:: Exercise details ::
Look over the lines below. Report each one that includes the string "Smoking".

##### Records to process

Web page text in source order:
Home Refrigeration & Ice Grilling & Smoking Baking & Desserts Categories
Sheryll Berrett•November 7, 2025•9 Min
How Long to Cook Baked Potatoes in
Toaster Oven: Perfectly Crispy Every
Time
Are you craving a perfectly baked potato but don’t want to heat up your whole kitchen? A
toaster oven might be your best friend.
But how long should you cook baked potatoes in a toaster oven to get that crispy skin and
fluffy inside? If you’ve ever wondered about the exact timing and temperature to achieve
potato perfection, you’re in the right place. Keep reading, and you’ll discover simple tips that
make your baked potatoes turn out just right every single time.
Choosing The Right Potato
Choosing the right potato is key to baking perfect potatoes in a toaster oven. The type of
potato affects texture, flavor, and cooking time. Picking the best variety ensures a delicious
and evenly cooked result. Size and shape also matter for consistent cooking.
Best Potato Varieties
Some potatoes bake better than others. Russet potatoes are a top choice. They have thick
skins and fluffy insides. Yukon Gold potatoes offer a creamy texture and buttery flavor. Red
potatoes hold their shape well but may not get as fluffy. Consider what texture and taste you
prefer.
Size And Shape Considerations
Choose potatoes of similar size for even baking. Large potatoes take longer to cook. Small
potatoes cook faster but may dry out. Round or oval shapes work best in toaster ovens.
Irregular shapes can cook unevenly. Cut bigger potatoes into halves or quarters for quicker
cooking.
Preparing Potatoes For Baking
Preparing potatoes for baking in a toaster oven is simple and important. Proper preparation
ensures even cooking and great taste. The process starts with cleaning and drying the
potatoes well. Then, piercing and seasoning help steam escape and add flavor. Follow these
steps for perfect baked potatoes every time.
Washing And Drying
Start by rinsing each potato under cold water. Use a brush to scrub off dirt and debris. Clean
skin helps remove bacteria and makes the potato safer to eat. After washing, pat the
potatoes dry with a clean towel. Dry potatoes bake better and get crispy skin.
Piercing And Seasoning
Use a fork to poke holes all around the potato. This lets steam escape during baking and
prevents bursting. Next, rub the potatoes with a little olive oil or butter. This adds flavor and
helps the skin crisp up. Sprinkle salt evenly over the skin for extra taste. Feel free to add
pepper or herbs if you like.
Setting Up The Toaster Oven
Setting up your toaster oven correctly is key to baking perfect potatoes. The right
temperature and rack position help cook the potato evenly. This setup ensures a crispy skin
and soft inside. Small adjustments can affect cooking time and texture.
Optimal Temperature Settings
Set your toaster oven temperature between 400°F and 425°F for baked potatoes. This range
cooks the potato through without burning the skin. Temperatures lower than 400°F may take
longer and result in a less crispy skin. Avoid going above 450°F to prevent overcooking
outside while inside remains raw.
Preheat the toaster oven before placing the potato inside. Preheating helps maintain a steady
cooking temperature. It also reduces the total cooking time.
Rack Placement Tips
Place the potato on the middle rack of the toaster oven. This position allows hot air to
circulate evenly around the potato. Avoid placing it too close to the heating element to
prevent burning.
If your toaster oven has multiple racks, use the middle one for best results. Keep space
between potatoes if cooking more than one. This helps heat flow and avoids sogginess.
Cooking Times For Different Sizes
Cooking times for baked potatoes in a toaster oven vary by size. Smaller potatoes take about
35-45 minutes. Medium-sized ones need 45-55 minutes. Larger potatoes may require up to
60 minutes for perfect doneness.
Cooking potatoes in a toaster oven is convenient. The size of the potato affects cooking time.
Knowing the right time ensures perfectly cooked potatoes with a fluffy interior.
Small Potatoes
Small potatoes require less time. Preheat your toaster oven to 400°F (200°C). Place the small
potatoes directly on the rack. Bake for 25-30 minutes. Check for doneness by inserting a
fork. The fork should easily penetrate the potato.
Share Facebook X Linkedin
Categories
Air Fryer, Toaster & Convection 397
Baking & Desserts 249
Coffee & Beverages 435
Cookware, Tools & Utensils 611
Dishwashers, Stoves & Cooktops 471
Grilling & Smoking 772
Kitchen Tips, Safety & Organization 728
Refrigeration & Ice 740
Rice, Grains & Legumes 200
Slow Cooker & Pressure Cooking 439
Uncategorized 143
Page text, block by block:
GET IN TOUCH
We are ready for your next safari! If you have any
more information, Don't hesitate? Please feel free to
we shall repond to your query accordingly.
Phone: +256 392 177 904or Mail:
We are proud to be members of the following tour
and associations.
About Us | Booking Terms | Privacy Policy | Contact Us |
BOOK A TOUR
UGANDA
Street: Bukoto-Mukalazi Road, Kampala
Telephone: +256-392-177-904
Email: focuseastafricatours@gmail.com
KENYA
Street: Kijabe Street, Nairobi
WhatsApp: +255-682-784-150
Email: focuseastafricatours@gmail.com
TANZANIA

##########

:: Solution to the problem ::
Home Refrigeration & Ice Grilling & Smoking Baking & Desserts Categories
Grilling & Smoking 772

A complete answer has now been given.